WORK REQUEST
Read through the records. Copy each line that has the word "auth".

+---+

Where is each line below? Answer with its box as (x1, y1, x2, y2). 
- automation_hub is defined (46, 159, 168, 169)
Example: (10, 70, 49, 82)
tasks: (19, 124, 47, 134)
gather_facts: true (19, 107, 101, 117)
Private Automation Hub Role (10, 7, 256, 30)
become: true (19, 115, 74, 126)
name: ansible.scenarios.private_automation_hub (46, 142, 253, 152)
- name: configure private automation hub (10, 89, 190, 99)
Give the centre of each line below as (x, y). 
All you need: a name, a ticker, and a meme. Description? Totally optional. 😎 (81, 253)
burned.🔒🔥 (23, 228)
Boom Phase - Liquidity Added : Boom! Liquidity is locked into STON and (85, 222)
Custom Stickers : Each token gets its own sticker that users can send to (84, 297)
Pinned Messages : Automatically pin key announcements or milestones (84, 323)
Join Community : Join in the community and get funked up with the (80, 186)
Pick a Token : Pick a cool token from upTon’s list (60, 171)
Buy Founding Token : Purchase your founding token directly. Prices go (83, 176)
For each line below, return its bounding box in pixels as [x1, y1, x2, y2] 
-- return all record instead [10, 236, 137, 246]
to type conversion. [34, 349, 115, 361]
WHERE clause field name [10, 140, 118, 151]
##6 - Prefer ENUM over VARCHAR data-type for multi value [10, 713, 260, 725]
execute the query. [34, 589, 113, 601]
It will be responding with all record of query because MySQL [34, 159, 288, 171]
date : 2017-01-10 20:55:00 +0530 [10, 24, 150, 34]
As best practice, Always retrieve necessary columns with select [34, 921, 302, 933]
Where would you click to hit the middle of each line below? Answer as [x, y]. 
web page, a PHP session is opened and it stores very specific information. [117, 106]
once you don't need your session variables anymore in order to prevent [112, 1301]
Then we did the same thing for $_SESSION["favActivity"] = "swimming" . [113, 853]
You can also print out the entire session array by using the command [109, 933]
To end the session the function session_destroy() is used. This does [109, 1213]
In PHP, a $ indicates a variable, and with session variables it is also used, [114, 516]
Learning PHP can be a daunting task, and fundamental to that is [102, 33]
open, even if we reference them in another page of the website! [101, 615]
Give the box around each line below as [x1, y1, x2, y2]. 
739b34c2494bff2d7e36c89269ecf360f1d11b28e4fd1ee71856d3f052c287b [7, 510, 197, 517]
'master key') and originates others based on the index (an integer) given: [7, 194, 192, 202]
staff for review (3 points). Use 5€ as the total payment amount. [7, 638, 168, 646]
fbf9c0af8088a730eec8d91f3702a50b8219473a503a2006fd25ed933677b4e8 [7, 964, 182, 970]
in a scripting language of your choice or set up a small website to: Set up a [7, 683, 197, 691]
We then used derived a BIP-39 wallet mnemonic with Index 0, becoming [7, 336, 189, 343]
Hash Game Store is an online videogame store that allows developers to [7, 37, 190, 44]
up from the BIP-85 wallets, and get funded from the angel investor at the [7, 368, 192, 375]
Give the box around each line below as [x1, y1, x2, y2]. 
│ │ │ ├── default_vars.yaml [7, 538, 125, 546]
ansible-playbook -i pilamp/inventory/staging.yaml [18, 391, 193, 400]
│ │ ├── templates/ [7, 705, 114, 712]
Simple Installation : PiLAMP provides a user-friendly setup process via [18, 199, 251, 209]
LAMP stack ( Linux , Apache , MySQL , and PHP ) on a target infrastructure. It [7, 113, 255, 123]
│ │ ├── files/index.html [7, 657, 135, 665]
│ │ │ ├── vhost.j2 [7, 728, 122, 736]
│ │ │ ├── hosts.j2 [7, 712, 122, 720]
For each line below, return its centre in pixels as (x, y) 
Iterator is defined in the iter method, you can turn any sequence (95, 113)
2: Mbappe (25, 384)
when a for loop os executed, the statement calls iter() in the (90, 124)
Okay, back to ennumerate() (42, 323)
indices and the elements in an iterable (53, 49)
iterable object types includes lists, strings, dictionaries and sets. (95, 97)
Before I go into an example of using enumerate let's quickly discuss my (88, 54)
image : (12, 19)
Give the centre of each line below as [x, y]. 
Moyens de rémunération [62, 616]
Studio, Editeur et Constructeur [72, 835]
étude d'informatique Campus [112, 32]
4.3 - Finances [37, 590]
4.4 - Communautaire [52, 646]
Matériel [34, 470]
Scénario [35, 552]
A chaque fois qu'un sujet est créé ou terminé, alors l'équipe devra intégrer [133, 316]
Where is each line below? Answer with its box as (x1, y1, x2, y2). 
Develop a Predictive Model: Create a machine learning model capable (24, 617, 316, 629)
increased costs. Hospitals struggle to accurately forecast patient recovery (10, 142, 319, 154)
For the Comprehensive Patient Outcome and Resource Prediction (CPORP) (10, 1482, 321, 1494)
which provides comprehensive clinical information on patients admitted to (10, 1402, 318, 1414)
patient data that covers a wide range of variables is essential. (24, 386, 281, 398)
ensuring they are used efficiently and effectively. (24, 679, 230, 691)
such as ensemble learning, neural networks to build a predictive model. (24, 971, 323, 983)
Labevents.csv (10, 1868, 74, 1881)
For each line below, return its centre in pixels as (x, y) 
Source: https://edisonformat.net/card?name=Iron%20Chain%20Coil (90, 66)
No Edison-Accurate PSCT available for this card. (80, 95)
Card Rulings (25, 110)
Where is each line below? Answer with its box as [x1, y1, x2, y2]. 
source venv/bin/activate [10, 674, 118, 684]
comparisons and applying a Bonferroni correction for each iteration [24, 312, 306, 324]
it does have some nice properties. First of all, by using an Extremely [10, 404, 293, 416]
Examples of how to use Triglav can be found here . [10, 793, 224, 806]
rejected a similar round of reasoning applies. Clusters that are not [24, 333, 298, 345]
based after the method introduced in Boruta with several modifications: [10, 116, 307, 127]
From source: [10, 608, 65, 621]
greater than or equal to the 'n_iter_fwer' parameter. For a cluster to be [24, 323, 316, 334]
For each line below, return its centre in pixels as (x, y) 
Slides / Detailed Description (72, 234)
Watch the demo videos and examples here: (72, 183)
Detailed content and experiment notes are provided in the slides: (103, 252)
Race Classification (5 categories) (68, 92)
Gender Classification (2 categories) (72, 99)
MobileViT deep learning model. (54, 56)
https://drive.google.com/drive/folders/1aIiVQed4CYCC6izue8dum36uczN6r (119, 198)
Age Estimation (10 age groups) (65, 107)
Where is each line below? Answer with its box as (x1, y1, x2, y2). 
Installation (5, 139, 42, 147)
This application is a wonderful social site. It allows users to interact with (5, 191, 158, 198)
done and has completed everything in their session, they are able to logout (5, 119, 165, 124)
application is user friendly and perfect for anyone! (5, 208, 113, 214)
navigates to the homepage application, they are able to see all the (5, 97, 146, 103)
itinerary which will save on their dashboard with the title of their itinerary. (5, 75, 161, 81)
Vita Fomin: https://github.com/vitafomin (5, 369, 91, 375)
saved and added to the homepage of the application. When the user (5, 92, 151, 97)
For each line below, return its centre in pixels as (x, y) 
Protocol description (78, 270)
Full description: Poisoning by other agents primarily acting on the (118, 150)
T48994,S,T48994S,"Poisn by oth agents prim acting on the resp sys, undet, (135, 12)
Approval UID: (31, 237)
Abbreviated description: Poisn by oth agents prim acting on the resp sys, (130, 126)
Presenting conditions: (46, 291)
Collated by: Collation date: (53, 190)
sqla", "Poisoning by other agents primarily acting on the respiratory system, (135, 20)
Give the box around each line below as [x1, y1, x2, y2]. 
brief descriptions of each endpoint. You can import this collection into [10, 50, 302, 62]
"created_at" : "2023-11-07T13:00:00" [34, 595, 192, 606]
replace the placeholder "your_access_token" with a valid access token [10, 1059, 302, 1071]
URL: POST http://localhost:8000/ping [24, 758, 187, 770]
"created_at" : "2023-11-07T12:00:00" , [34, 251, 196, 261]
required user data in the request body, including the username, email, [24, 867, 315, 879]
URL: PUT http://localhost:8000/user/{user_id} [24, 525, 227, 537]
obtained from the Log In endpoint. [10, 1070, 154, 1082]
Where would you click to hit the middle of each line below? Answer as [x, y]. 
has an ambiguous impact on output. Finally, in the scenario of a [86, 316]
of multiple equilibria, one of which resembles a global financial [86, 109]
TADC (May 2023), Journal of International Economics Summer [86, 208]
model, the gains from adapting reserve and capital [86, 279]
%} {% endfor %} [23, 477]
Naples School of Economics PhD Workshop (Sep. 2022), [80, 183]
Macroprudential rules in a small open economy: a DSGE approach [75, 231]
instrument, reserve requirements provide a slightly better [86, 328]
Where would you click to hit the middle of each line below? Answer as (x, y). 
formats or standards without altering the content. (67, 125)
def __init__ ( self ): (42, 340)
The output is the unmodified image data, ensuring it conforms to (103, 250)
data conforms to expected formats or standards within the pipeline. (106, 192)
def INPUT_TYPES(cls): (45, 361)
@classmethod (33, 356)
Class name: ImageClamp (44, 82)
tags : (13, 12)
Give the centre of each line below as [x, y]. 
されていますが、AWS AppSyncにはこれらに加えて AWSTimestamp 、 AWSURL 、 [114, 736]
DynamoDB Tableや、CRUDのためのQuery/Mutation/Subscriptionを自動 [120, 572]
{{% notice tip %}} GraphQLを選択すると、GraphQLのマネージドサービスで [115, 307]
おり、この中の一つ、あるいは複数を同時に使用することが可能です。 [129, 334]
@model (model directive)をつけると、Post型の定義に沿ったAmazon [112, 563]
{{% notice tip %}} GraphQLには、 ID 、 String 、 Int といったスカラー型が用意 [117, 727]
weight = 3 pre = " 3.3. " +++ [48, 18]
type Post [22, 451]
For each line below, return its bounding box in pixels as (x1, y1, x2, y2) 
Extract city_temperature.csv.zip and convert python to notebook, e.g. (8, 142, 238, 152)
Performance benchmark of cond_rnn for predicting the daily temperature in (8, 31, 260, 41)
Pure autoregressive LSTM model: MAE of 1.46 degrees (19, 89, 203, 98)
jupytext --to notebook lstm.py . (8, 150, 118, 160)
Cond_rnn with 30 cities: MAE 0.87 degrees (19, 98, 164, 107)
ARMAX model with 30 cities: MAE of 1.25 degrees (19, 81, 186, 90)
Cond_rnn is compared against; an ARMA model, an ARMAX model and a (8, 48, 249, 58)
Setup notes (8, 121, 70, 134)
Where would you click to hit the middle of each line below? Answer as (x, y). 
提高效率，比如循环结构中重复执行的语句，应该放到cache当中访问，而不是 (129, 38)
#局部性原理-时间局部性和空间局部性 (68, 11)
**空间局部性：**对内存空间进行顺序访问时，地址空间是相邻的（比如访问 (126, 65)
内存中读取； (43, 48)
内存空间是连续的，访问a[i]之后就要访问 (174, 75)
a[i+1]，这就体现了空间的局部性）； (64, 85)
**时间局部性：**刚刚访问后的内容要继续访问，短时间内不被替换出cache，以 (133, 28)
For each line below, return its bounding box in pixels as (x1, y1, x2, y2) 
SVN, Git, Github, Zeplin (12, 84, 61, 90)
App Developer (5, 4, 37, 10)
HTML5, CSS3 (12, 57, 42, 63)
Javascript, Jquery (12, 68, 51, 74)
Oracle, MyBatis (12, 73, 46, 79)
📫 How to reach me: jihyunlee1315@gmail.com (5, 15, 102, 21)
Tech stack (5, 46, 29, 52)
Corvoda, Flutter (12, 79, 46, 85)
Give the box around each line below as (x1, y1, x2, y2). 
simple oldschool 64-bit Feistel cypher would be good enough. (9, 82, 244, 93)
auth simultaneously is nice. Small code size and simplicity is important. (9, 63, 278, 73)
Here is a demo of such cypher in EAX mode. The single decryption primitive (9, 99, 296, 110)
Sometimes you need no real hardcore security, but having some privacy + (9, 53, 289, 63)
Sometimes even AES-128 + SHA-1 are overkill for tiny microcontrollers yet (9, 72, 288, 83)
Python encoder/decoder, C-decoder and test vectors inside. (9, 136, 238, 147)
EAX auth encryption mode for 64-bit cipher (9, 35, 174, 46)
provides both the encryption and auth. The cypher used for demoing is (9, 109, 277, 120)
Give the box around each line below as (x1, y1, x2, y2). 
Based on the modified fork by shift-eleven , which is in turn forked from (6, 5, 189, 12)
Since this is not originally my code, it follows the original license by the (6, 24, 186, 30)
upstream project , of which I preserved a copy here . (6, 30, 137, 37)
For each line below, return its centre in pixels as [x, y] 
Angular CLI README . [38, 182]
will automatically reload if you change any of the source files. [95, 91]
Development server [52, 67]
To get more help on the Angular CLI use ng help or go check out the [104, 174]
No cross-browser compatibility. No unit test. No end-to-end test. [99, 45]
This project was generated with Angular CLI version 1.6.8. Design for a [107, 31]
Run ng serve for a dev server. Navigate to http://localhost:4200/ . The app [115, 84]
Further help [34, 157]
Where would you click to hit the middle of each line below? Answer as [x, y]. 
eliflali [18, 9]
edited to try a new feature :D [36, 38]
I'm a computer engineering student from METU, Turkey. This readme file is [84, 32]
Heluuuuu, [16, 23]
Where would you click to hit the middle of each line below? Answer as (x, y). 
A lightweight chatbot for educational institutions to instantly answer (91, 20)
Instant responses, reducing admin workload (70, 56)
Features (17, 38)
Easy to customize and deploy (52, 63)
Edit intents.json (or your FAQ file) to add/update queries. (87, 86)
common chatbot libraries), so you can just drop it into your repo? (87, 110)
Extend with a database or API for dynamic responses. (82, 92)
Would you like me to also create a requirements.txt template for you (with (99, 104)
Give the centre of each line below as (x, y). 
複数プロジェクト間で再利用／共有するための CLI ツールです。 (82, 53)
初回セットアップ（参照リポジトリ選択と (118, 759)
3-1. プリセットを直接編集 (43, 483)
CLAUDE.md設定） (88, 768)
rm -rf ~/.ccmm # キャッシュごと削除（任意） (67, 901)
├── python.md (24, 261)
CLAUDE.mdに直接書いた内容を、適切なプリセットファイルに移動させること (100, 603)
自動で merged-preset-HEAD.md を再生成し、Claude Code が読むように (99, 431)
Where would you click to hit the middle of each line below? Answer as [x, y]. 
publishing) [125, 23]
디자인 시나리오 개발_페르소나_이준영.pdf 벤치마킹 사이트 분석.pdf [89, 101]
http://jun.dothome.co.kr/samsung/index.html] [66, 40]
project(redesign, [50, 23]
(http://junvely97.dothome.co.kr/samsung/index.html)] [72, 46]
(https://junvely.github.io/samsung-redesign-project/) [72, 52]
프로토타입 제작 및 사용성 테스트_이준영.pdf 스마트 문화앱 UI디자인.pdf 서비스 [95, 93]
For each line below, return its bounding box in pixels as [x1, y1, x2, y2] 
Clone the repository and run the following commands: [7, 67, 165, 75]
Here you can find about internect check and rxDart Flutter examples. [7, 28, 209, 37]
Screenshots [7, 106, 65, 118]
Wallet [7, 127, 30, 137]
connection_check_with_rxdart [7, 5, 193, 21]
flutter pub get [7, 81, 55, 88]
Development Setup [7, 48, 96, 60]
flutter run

+---+

YOUR RESPONSE
auth simultaneously is nice. Small code size and simplicity is important. (9, 63, 278, 73)
EAX auth encryption mode for 64-bit cipher (9, 35, 174, 46)
provides both the encryption and auth. The cypher used for demoing is (9, 109, 277, 120)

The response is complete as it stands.